ABOUT THIS EXERCISE:
Give back exactly the lines from the start of the entries below to the line holding "personalized butler service, and", that line included, and leave every picture out.

• • • • • • •

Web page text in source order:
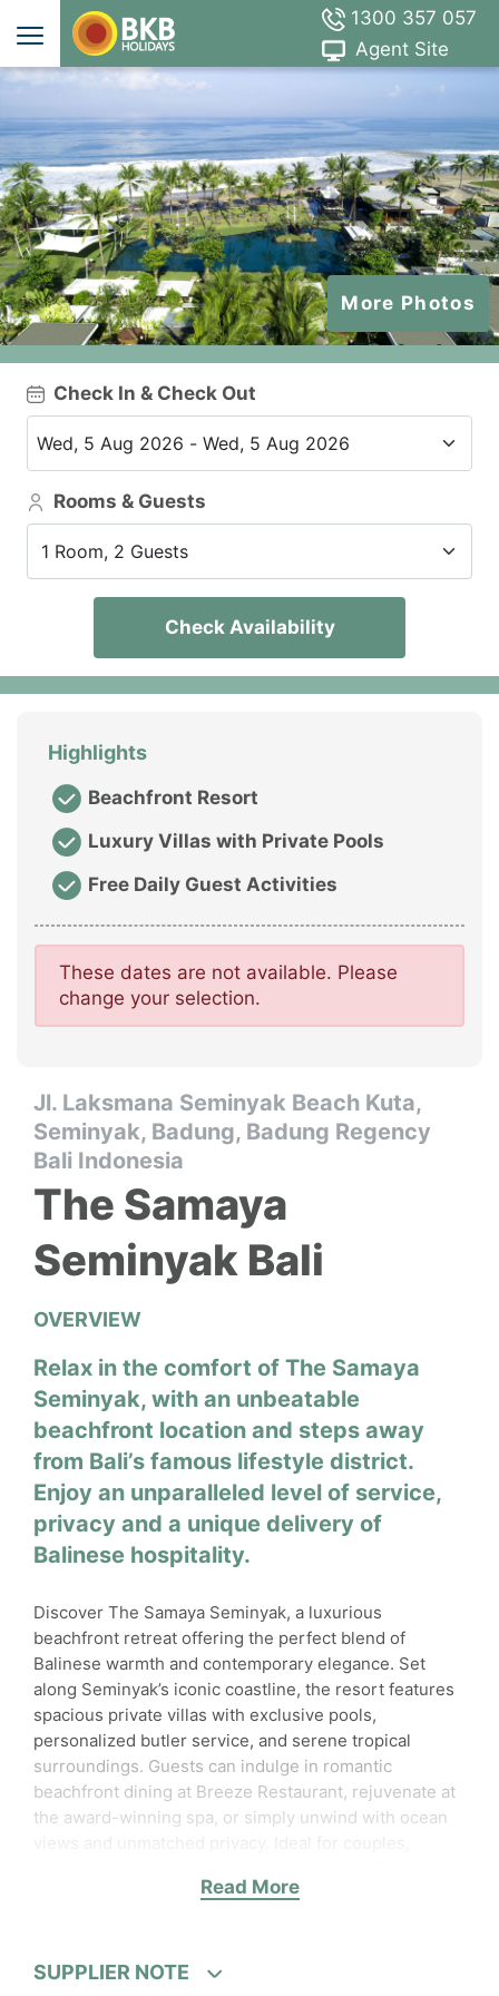
1300 357 057
Agent Site
More Photos
Check In & Check Out
Rooms & Guests
1 Room, 2 Guests
Check Availability
Jl. Laksmana Seminyak Beach Kuta,
Seminyak, Badung, Badung Regency
Bali Indonesia
The Samaya
Seminyak Bali
OVERVIEW
Relax in the comfort of The Samaya
Seminyak, with an unbeatable
beachfront location and steps away
from Bali’s famous lifestyle district.
Enjoy an unparalleled level of service,
privacy and a unique delivery of
Balinese hospitality.
Discover The Samaya Seminyak, a luxurious
beachfront retreat offering the perfect blend of
Balinese warmth and contemporary elegance. Set
along Seminyak’s iconic coastline, the resort features
spacious private villas with exclusive pools,
personalized butler service, and serene tropical
surroundings. Guests can indulge in romantic
beachfront dining at Breeze Restaurant, rejuvenate at
the award-winning spa, or simply unwind with ocean
Samaya Seminyak delivers a truly unforgettable island
Read More
SUPPLIER NOTE
Highlights
Beachfront Resort
Luxury Villas with Private Pools
Free Daily Guest Activities
These dates are not available. Please
change your selection.

• • • • • • •

RESULT FOR THIS TASK:
Web page text in source order:
1300 357 057
Agent Site
More Photos
Check In & Check Out
Rooms & Guests
1 Room, 2 Guests
Check Availability
Jl. Laksmana Seminyak Beach Kuta,
Seminyak, Badung, Badung Regency
Bali Indonesia
The Samaya
Seminyak Bali
OVERVIEW
Relax in the comfort of The Samaya
Seminyak, with an unbeatable
beachfront location and steps away
from Bali’s famous lifestyle district.
Enjoy an unparalleled level of service,
privacy and a unique delivery of
Balinese hospitality.
Discover The Samaya Seminyak, a luxurious
beachfront retreat offering the perfect blend of
Balinese warmth and contemporary elegance. Set
along Seminyak’s iconic coastline, the resort features
spacious private villas with exclusive pools,
personalized butler service, and serene tropical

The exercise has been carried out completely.